Items from a dataset
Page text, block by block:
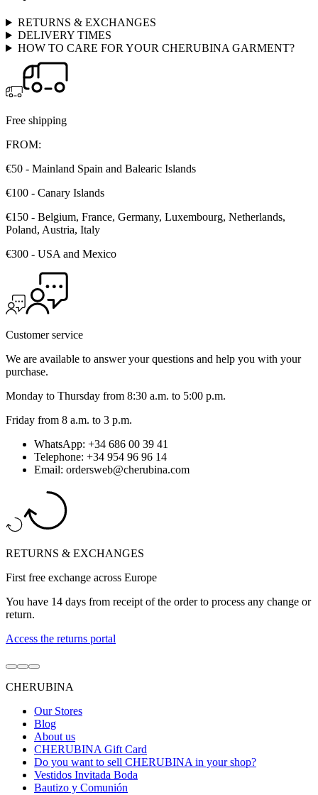
RETURNS & EXCHANGES
DELIVERY TIMES
HOW TO CARE FOR YOUR CHERUBINA GARMENT?
Free shipping
FROM:
€50 - Mainland Spain and Balearic Islands
€100 - Canary Islands
€150 - Belgium, France, Germany, Luxembourg, Netherlands,
Poland, Austria, Italy
€300 - USA and Mexico
Customer service
We are available to answer your questions and help you with your
purchase.
Monday to Thursday from 8:30 a.m. to 5:00 p.m.
Friday from 8 a.m. to 3 p.m.
WhatsApp: +34 686 00 39 41
Telephone: +34 954 96 96 14
Email: ordersweb@cherubina.com
RETURNS & EXCHANGES
First free exchange across Europe
You have 14 days from receipt of the order to process any change or
return.
Access the returns portal
Go
to
item
Go
to
item
Go
to
item
CHERUBINA
Our Stores
Blog
About us
CHERUBINA Gift Card
Do you want to sell CHERUBINA in your shop?
Vestidos Invitada Boda
Bautizo y Comunión

[EXERCISE OBJECTIVE]:
Please reproduce the records above exactly, omitting every picture.

[WRITTEN RESPONSE]:
Page text, block by block:
RETURNS & EXCHANGES
DELIVERY TIMES
HOW TO CARE FOR YOUR CHERUBINA GARMENT?
Free shipping
FROM:
€50 - Mainland Spain and Balearic Islands
€100 - Canary Islands
€150 - Belgium, France, Germany, Luxembourg, Netherlands,
Poland, Austria, Italy
€300 - USA and Mexico
Customer service
We are available to answer your questions and help you with your
purchase.
Monday to Thursday from 8:30 a.m. to 5:00 p.m.
Friday from 8 a.m. to 3 p.m.
WhatsApp: +34 686 00 39 41
Telephone: +34 954 96 96 14
Email: ordersweb@cherubina.com
RETURNS & EXCHANGES
First free exchange across Europe
You have 14 days from receipt of the order to process any change or
return.
Access the returns portal
Go
to
item
Go
to
item
Go
to
item
CHERUBINA
Our Stores
Blog
About us
CHERUBINA Gift Card
Do you want to sell CHERUBINA in your shop?
Vestidos Invitada Boda
Bautizo y Comunión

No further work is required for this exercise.